1 (Isomorphic, if strictly proven - rare), 0 (Not isomorphic, strictly proven), -1 (Uncertain - heuristically likely isomorphic but not strictly proven).

Type
number

calcApproxOrder(perm, limitopt) → {number}

Description:

  • Computes an approximate order of a permutation by finding the LCM of its cycle lengths. If the order exceeds limit, it returns limit+1 as a sentinel value.

Source:
Parameters:
Name Type Attributes Default Description
perm *

The permutation array.
limit number <optional>
 60

The upper limit for the order.
Returns:
  • The approximate order of the permutation.
Type
number

createAlternating(n) → {PermutationSet}

Description:

  • Creates generators for the Alternating Group A_n. Contains even permutations. Order: n! / 2.

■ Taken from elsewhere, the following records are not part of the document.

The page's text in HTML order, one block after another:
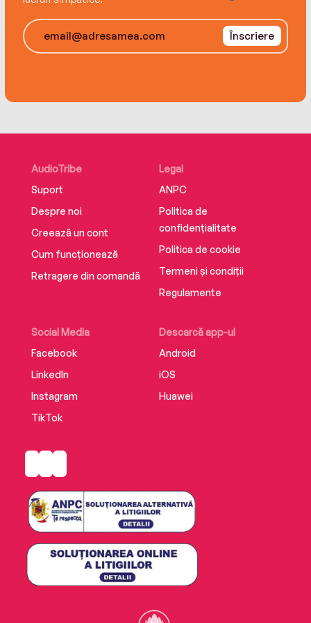
murderous, and the romantic’ Kirkus Reviews,
STARRED review
and Teeth
Înscriere
AudioTribe
Suport
Despre noi
Creează un cont
Cum funcționează
Retragere din comandă
Social Media
Facebook
LinkedIn
Instagram
TikTok
Descarcă app-ul
Android
iOS
Huawei
Legal
ANPC
Politica de
confidențialitate
Politica de cookie
Termeni și condiții
Regulamente
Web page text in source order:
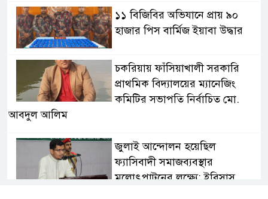
১১ বিজিবির অভিযানে প্রায় ৯০
হাজার পিস বার্মিজ ইয়াবা উদ্ধার
চকরিয়ায় ফাঁসিয়াখালী সরকারি
প্রাথমিক বিদ্যালয়ের ম্যানেজিং
কমিটির সভাপতি নির্বাচিত মো.
আবদুল আলিম
জুলাই আন্দোলন হয়েছিল
ফ্যাসিবাদী সমাজব্যবস্থার
মূলোৎপাটনের লক্ষ্যে; ইবিসাস
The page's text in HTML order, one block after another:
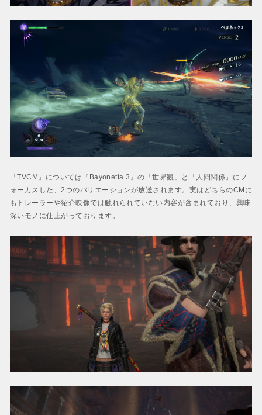
「TVCM」については『Bayonetta 3』の「世界観」と「人間関係」にフ
ォーカスした、2つのバリエーションが放送されます。実はどちらのCMに
もトレーラーや紹介映像では触れられていない内容が含まれており、興味
深いモノに仕上がっております。
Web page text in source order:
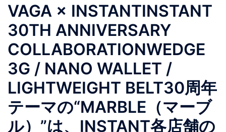
VAGA × INSTANTINSTANT
30TH ANNIVERSARY
COLLABORATIONWEDGE
3G / NANO WALLET /
LIGHTWEIGHT BELT30周年
テーマの“MARBLE（マーブ
ル）”は、INSTANT各店舗の
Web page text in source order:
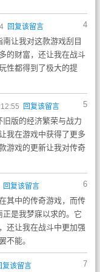
4
回复该留言
让我对这款游戏刮目
的财富，还让我在战斗
性都得到了极大的提
5
回复该留言
版的经济繁荣与战力
我在游戏中获得了更多
游戏的更新让我对传奇
6
回复该留言
其中的传奇游戏，而传
是我梦寐以求的。它
还让我在战斗中更加强
不能。
7
复该留言
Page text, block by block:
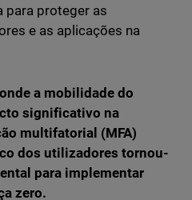
para proteger as
e as aplicações na
a mobilidade do
significativo na
multifatorial (MFA)
dos utilizadores tornou-
para implementar
zero.

    Generators used: 3-cycles of the form (1 2 i) for i = 3..n [0-based: (0 1 i) for i=2..n-1].

Source:
Parameters:
Name Type Description
n number

The degree.
Returns:

A set containing n-2 generators.

Type
PermutationSet

createCyclic(n) → {PermutationSet}

Description:

  • Creates generators for the Cyclic Group C_n. Order: n.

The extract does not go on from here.